Due to the adverse impact of BMI on treatment outcomes, there have been calls for restricting publically funded fertility treatment to women with high BMI. The threshold BMI used as a cut off value for restricting access to publically funded fertility treatment varies around the world. Across the UK, there is no uniformity of practice with cut-off values for access to IVF varying from 30 kg/m2 to 35 kg/m2.[42] The NICE fertility guideline in the United Kingdom suggests a BMI ≤ 29 is ideal.[43] British Fertility Society guidance suggests that fertility treatment should be deferred until BMI is less than 35 kg/m2, although in those younger than 37 years with normal FSH, weight reduction to BMI less than 30 kg/m2 is preferred.[44] A 5-10% weight loss has been recommended for overweight and obese women.

Benefits of weight loss

Available data suggest that as little as 5%–10% weight loss can improve fertility outcomes.[45] Other studies have demonstrated that 5% weight loss results in improvement of endocrine parameters, such as decrease in free testosterone, lower fasting insulin levels and increased frequency of ovulation.[46] In addition, weight loss causes a significant reduction in central fat deposits (11%) and serum luteinizing hormone levels[47] with return of normal menstrual cycles in four out of five women.[48]

Weight loss can be achieved by lifestyle modification, dietary restriction, physical activity and pharmacotherapy with varied results. Life style modification programs (especially diet programs) have been shown to be associated with poor levels of compliance[49] and are not particularly suitable for women who want to conceive soon.[50] Dietary interventions are associated with increasing weight regain over time, although this can be minimized with continuing care.[51] Only 15% of the subjects can sustain weight loss successfully over time and there is a positive effect of group therapy, behaviour modification and active follow-up.[52] Although enhanced reproductive function may be induced by caloric deficit and relatively small weight loss, the maintenance of reduced weight may be critical for reduced complications during pregnancy and birth and for reduction of cardiovascular and diabetic morbidity and mortality.[49] Rapid weight loss achieved by crash diets or excessive exercise is detrimental to reproductive outcomes during fertility treatments.
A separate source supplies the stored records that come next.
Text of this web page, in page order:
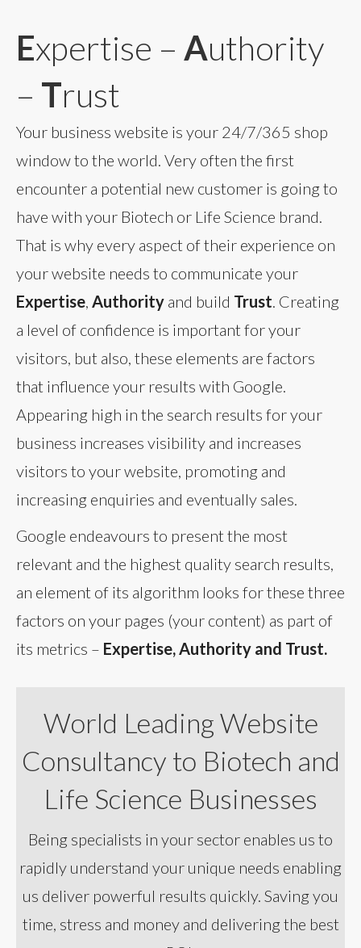
Expertise – Authority
– Trust
Your business website is your 24/7/365 shop
window to the world. Very often the first
encounter a potential new customer is going to
have with your Biotech or Life Science brand.
That is why every aspect of their experience on
your website needs to communicate your
Expertise, Authority and build Trust. Creating
a level of confidence is important for your
visitors, but also, these elements are factors
that influence your results with Google.
Appearing high in the search results for your
business increases visibility and increases
visitors to your website, promoting and
increasing enquiries and eventually sales.
Google endeavours to present the most
relevant and the highest quality search results,
an element of its algorithm looks for these three
factors on your pages (your content) as part of
its metrics – Expertise, Authority and Trust.
World Leading Website
Consultancy to Biotech and
Life Science Businesses
Being specialists in your sector enables us to
rapidly understand your unique needs enabling
us deliver powerful results quickly. Saving you
time, stress and money and delivering the best
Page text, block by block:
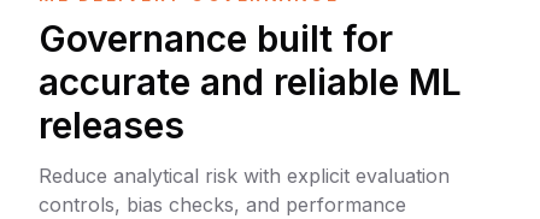
Governance built for
accurate and reliable ML
releases
Reduce analytical risk with explicit evaluation
controls, bias checks, and performance
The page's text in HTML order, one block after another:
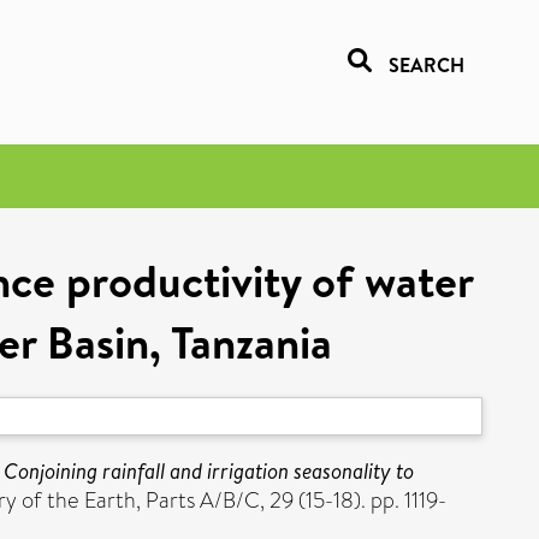
SEARCH
productivity of water
Basin, Tanzania
Conjoining rainfall and irrigation seasonality to
of the Earth, Parts A/B/C, 29 (15-18). pp. 1119-
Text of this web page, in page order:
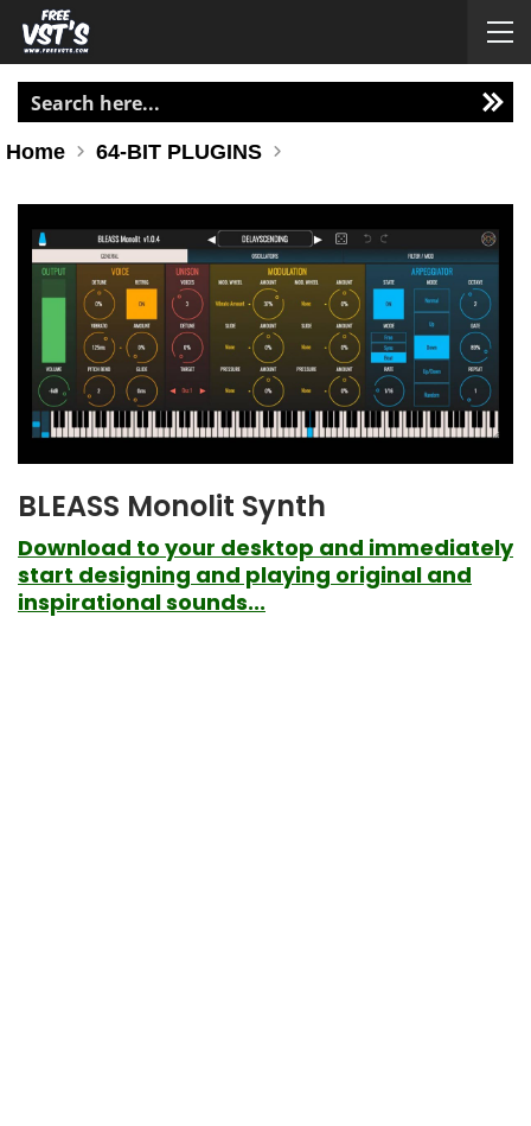
Home 64-BIT PLUGINS
BLEASS Monolit Synth
Download to your desktop and immediately
start designing and playing original and
inspirational sounds...

A study of very low calorie diet resulting in 8.8% weight loss in a six week period had to be suspended due to its impact on oocyte quality and fertilization rates.[53]

In a large randomized controlled trial pharmacological measures like metformin, at a dose of 850 mg twice daily, have not been shown to affect menstrual frequency, body weight or insulin sensitivity, despite a fall in total testosterone and waist circumference.[54] There have been small prospective studies on the use of Orlistat in obese PCOS showing a degree of effectiveness; however, there are no large randomized controlled trials in obese subfertile women.[55]

Decision making around postponement of fertility treatment to allow weight loss to take place needs to accommodate the effect of further increase in age in older women. A recent study demonstrated that the effect of BMI on IVF success was strongly influenced by age. With increasing age, the effect of BMI alone was attenuated such that, it became less influential than age, in women aged 36 years or older.[56]

CONCLUSION

Obesity in women has impacts on fertility and fertility treatment. Increase in BMI reduces the chance of conception in ovulatory women and affects the outcome of ovulation induction treatment.

Obese women undergoing IVF require higher doses of gonadotrophins, respond poorly to ovarian stimulation and have fewer oocytes harvested. Obesity is associated with lower fertilization rates, poor quality embryos and higher miscarriage rates. Weight loss in these women improves their reproductive outcomes; however, in order for this to be effective it has to be gradual and sustained.

Footnotes

Source of Support: Nil

Conflict of Interest: None declared.